Exercise requirements> Look through the listing below for the word "vous" and copy every line where it occurs.

Data for this task>
- - -

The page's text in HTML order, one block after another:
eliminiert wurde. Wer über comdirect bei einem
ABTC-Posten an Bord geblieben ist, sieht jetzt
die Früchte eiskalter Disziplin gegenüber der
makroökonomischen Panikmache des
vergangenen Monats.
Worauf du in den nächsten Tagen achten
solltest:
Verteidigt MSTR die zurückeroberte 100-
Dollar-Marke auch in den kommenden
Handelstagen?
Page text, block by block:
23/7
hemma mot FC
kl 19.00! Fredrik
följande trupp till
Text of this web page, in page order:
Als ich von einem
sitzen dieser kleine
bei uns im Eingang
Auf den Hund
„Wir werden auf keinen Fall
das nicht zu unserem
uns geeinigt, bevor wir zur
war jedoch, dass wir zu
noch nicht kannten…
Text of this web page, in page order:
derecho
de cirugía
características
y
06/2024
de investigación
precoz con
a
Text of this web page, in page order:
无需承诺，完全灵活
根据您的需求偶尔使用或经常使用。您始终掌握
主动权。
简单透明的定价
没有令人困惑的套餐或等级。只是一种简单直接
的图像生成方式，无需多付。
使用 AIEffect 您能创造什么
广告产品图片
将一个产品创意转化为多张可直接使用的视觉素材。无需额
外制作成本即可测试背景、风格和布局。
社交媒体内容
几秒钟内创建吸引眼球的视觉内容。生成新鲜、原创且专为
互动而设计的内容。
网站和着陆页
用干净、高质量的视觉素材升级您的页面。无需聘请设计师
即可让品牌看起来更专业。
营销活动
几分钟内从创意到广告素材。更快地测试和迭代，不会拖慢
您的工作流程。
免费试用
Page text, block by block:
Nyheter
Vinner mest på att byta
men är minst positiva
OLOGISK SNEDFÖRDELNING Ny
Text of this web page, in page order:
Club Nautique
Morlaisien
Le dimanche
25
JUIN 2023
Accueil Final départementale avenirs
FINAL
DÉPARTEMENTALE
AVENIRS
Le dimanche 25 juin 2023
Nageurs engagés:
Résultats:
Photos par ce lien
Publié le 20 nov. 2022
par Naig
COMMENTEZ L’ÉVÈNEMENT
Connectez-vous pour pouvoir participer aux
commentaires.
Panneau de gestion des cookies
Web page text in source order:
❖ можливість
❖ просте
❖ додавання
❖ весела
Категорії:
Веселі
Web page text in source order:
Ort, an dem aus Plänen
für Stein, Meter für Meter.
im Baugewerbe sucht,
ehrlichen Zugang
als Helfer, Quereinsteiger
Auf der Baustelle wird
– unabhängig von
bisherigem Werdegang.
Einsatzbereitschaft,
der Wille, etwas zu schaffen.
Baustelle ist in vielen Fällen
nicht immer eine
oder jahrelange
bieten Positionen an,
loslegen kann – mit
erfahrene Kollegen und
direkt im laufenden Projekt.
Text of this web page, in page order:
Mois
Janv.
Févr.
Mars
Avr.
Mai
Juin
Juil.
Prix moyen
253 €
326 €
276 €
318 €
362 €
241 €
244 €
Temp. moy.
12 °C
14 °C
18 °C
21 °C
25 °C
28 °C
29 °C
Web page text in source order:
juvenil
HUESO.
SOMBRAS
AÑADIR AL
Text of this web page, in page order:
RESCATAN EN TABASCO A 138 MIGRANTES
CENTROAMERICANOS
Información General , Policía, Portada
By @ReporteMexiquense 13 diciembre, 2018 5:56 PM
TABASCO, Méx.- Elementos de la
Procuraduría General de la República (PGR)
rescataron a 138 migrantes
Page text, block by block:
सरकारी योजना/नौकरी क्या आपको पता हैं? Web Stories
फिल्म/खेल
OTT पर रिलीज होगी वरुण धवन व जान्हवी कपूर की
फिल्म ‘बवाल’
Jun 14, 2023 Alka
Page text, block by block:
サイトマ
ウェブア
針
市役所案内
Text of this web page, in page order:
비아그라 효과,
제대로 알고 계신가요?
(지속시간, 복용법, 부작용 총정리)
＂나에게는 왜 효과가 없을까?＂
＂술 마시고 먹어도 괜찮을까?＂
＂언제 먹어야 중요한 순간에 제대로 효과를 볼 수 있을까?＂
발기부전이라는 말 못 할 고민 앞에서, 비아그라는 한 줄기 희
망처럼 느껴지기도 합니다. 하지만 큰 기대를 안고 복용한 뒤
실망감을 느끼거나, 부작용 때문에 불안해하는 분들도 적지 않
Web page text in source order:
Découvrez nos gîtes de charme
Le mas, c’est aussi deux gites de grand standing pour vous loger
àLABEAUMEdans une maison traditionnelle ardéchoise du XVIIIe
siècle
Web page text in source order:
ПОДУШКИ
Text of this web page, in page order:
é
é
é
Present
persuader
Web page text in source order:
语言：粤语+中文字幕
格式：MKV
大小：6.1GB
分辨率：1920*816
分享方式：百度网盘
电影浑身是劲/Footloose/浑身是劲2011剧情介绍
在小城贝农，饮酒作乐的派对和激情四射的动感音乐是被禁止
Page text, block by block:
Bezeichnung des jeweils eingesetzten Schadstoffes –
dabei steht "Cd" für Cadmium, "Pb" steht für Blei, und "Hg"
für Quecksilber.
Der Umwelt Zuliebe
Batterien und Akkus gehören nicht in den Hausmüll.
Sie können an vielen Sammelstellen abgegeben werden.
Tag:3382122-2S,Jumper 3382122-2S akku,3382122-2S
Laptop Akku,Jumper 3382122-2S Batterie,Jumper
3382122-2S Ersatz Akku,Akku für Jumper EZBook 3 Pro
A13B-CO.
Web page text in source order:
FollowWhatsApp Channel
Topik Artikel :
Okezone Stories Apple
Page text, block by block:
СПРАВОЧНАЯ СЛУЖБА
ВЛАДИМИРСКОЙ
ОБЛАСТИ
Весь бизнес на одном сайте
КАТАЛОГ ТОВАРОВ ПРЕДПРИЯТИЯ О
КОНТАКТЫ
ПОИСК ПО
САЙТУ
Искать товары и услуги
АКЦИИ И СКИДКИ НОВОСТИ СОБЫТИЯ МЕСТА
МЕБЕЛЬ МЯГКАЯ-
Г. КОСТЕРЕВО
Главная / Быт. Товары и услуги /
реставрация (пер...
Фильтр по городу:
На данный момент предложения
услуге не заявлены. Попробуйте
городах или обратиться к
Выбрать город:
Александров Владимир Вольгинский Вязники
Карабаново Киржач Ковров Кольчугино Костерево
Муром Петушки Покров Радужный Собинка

- - -

Output of the exercise>
Connectez-vous pour pouvoir participer aux
Le mas, c’est aussi deux gites de grand standing pour vous loger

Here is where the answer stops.